What to produce:
Please show every line in the entries below that includes the word "intermediate".

Data to examine:
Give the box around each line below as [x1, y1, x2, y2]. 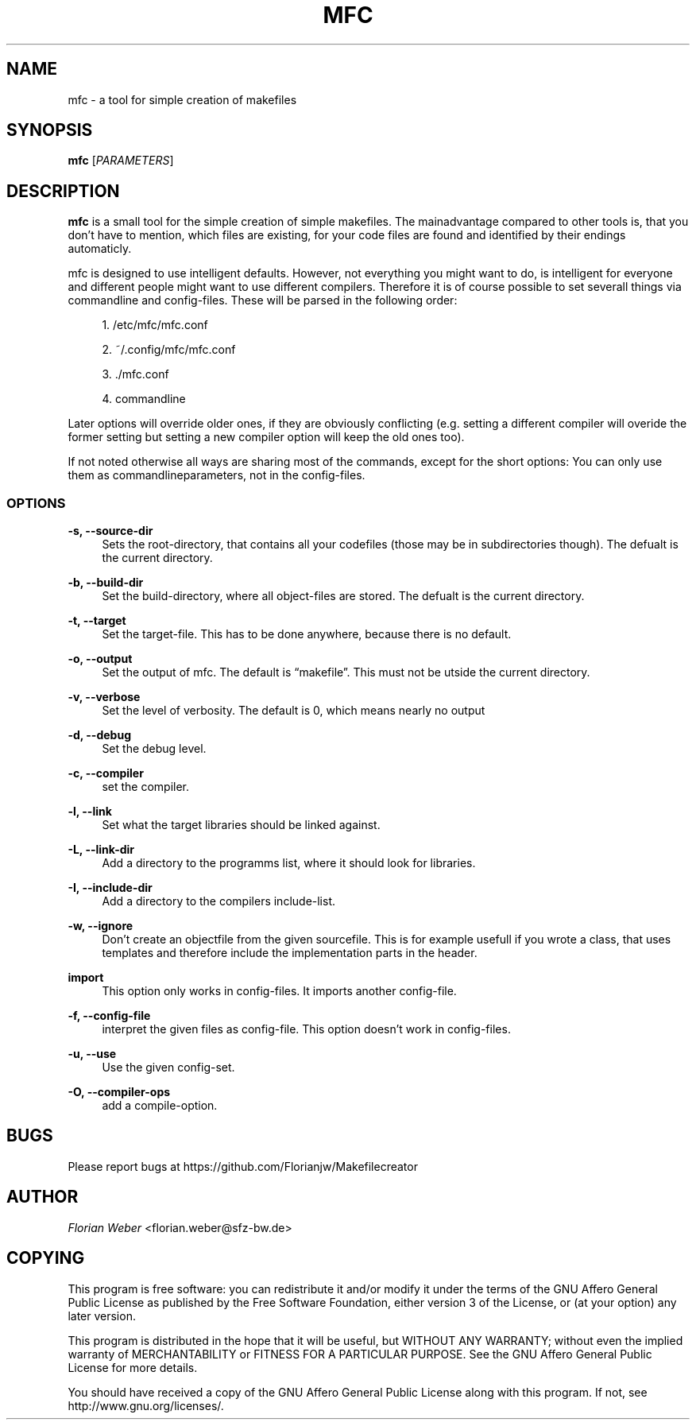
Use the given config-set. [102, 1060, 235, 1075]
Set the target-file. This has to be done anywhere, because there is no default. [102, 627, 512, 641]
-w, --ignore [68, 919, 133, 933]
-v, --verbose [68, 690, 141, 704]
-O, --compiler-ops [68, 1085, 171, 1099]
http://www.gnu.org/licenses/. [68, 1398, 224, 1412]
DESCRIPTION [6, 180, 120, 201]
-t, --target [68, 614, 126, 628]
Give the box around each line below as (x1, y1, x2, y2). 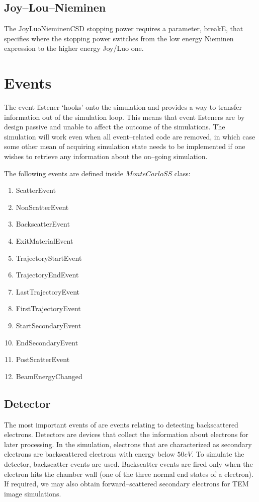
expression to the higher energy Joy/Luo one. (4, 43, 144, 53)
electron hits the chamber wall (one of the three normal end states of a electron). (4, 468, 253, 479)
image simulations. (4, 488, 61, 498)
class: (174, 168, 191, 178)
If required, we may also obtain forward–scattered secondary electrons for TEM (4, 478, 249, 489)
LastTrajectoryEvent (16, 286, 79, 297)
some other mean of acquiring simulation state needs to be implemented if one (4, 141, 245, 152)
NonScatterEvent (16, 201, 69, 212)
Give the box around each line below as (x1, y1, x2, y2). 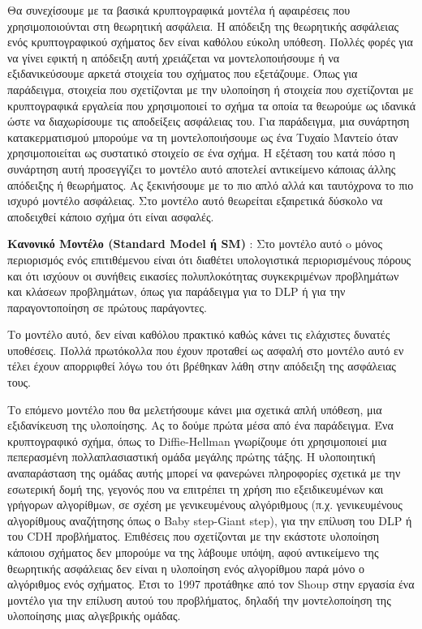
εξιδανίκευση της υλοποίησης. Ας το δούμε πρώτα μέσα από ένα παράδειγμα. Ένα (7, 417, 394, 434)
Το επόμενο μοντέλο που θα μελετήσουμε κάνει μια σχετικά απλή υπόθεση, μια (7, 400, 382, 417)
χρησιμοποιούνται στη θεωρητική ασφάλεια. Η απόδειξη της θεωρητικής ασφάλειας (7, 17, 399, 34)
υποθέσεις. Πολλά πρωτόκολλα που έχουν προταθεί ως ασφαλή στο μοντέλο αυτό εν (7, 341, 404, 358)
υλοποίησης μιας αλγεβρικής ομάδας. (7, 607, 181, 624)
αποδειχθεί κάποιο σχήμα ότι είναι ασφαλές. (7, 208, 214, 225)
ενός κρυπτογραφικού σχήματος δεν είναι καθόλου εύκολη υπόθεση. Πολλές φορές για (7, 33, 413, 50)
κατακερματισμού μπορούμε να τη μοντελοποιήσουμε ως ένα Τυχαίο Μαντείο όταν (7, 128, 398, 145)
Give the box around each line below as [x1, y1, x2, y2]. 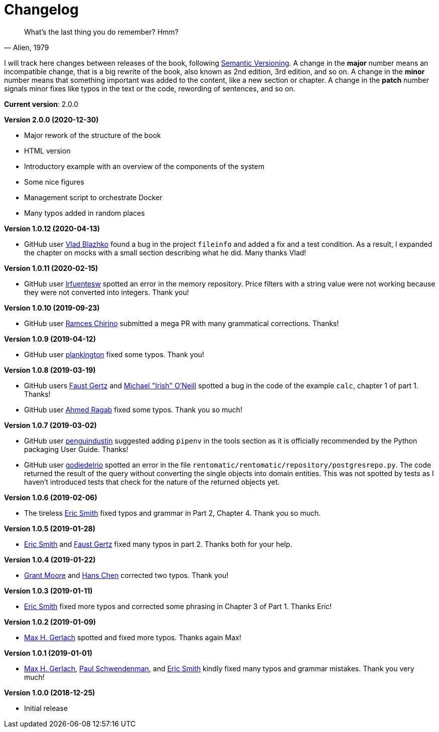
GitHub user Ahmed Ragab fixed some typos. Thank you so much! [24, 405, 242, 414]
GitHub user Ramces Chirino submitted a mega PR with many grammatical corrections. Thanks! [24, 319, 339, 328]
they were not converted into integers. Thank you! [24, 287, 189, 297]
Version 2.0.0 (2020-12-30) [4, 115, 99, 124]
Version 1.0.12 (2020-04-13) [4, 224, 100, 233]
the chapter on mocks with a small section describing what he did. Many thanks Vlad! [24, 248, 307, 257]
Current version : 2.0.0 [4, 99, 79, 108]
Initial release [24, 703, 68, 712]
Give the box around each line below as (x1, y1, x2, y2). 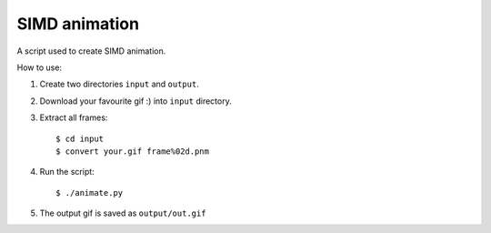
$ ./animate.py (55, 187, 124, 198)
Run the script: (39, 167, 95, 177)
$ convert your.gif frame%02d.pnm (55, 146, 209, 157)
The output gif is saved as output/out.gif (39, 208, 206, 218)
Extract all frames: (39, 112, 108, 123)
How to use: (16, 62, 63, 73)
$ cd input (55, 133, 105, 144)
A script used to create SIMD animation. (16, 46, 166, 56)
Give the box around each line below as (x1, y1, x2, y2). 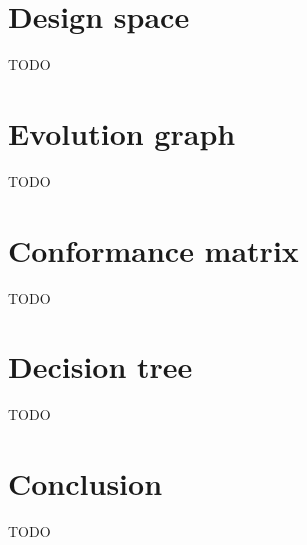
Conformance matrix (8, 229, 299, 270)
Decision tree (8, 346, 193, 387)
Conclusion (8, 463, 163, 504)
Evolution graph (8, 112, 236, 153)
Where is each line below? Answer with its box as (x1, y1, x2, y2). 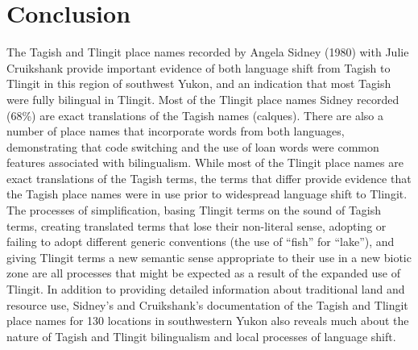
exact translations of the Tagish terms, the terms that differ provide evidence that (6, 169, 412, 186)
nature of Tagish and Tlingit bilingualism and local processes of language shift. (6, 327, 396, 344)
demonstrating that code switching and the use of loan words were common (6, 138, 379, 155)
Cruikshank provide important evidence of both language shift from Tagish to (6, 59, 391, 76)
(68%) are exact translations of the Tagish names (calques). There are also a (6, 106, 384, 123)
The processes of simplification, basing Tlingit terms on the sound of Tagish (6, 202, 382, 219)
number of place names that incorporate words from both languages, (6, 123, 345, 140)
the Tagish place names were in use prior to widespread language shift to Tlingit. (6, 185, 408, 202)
--
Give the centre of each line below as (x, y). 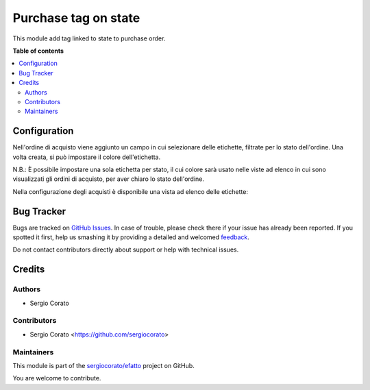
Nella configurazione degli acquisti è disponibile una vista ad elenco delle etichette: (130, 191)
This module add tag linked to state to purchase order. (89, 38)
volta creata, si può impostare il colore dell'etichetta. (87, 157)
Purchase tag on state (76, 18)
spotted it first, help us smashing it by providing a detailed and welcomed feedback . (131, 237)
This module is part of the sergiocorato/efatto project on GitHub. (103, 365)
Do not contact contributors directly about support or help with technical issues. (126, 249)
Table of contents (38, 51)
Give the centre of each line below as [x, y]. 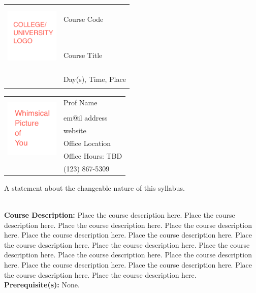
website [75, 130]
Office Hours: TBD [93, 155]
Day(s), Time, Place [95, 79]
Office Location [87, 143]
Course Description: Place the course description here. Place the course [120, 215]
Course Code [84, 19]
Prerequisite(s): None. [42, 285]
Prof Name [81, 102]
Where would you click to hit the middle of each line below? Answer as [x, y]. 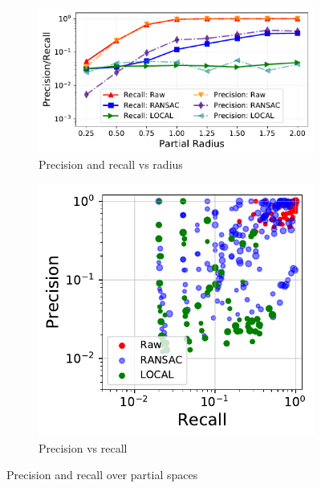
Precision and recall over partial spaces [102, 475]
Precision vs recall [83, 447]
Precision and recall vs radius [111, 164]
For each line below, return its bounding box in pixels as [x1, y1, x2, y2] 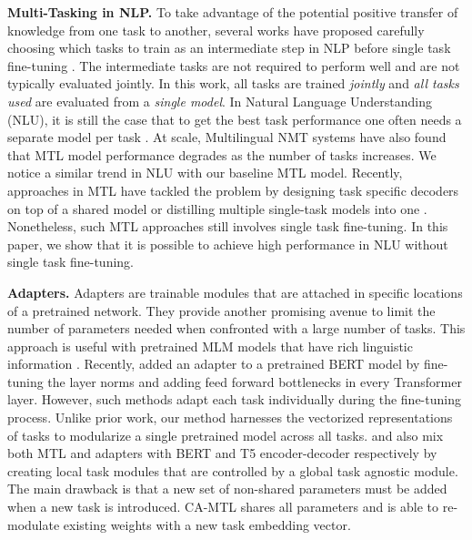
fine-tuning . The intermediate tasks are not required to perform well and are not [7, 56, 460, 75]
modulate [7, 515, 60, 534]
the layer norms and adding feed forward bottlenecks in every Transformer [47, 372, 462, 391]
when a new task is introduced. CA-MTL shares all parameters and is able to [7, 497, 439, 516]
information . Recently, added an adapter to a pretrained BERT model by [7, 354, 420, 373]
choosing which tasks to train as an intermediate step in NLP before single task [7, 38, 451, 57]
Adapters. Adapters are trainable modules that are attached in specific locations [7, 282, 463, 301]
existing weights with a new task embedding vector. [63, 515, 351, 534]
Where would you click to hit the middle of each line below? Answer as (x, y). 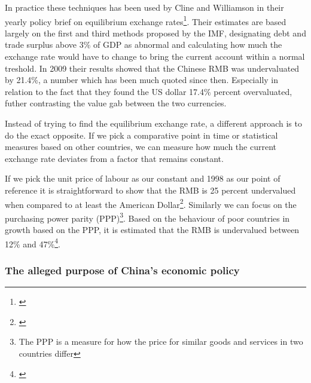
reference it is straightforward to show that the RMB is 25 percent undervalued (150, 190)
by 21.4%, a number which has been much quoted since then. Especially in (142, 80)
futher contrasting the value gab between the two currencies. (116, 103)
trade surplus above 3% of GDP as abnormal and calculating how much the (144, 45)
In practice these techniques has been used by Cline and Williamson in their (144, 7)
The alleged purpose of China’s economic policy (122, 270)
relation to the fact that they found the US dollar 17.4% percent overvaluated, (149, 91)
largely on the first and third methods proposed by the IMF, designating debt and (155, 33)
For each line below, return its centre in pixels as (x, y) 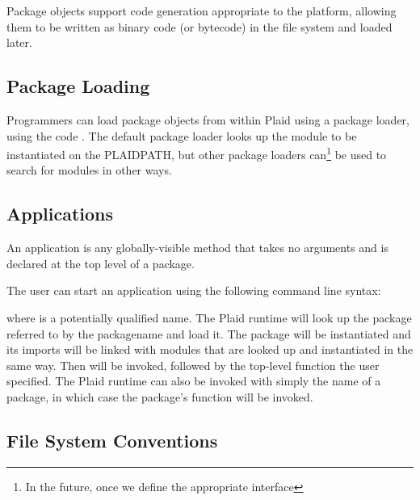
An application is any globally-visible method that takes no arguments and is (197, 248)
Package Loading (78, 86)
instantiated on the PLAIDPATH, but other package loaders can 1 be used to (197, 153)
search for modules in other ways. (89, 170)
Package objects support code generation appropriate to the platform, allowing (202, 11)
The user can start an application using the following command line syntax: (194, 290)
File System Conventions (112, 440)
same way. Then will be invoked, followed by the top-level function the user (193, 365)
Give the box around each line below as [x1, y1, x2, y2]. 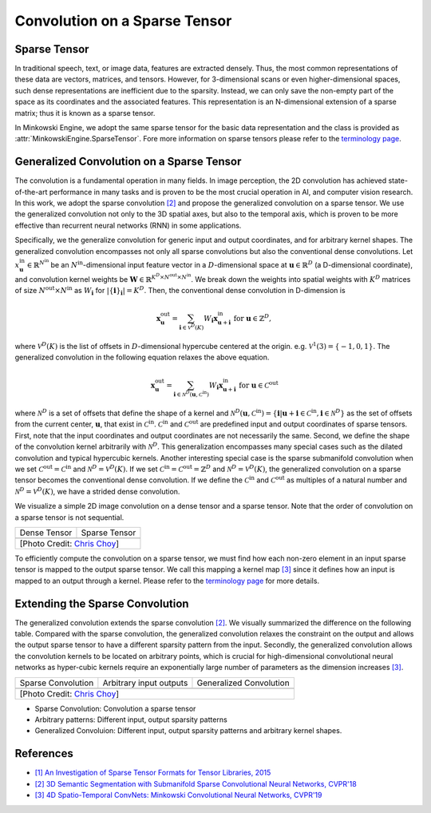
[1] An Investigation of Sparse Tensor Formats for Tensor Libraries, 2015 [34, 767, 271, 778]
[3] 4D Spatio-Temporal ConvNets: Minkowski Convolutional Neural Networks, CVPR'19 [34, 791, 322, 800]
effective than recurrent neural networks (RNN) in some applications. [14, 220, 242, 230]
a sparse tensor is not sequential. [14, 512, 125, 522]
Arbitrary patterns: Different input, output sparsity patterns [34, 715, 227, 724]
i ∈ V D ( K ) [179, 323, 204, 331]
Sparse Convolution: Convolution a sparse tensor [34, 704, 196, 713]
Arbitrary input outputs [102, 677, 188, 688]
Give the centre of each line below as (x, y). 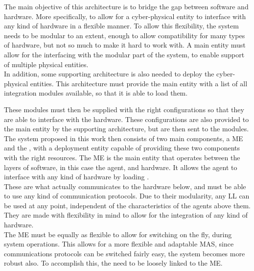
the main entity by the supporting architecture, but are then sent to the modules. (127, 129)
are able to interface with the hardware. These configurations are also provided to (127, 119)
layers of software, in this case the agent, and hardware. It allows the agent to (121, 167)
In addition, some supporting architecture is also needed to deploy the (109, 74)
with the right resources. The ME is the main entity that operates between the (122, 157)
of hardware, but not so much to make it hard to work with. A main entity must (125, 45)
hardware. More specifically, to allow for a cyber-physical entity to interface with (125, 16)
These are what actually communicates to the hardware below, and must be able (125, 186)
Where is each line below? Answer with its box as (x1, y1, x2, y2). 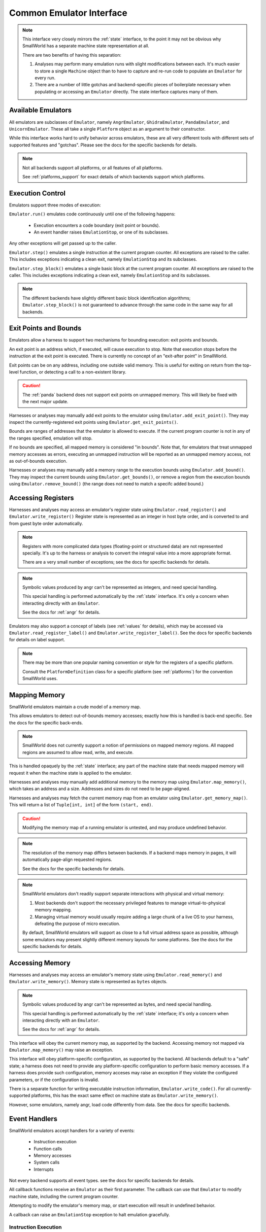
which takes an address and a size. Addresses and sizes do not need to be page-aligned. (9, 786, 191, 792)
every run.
==
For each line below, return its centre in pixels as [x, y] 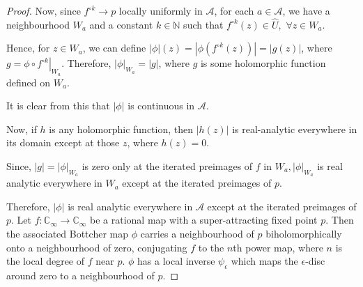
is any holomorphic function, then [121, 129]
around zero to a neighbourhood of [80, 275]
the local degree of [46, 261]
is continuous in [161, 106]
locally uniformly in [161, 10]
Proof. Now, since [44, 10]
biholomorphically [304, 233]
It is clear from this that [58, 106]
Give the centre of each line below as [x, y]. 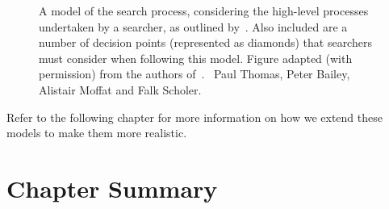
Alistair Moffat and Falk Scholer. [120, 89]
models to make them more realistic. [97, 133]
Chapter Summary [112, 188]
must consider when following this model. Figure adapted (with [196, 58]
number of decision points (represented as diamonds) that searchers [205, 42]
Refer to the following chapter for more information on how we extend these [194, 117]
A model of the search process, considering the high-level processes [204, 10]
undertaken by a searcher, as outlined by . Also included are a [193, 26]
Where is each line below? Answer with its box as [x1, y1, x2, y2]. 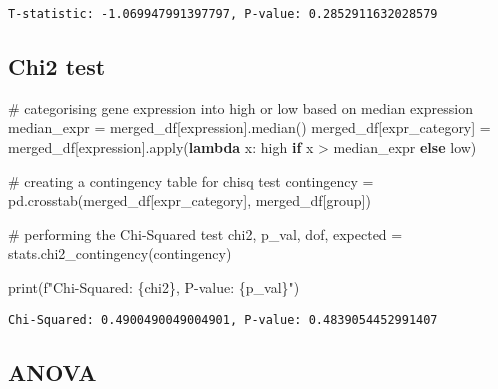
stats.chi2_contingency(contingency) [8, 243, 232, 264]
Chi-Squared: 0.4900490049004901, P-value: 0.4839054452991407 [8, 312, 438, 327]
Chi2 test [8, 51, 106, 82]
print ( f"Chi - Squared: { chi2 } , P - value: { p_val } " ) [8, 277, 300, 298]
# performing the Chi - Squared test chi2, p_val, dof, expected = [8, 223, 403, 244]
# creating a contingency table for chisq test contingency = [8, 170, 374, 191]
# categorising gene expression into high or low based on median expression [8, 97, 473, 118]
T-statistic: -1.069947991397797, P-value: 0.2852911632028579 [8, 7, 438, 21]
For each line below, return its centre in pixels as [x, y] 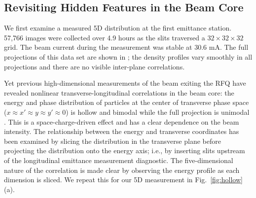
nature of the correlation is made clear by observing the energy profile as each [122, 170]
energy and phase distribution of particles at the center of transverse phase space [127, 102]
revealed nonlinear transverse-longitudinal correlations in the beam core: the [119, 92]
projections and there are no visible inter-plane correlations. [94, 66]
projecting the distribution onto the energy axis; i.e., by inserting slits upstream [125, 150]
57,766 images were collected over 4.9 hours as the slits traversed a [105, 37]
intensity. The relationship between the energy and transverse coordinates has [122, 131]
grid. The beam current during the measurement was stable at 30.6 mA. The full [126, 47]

Completed task:
fine-tuning . The intermediate tasks are not required to perform well and are not [7, 56, 460, 75]
choosing which tasks to train as an intermediate step in NLP before single task [7, 38, 451, 57]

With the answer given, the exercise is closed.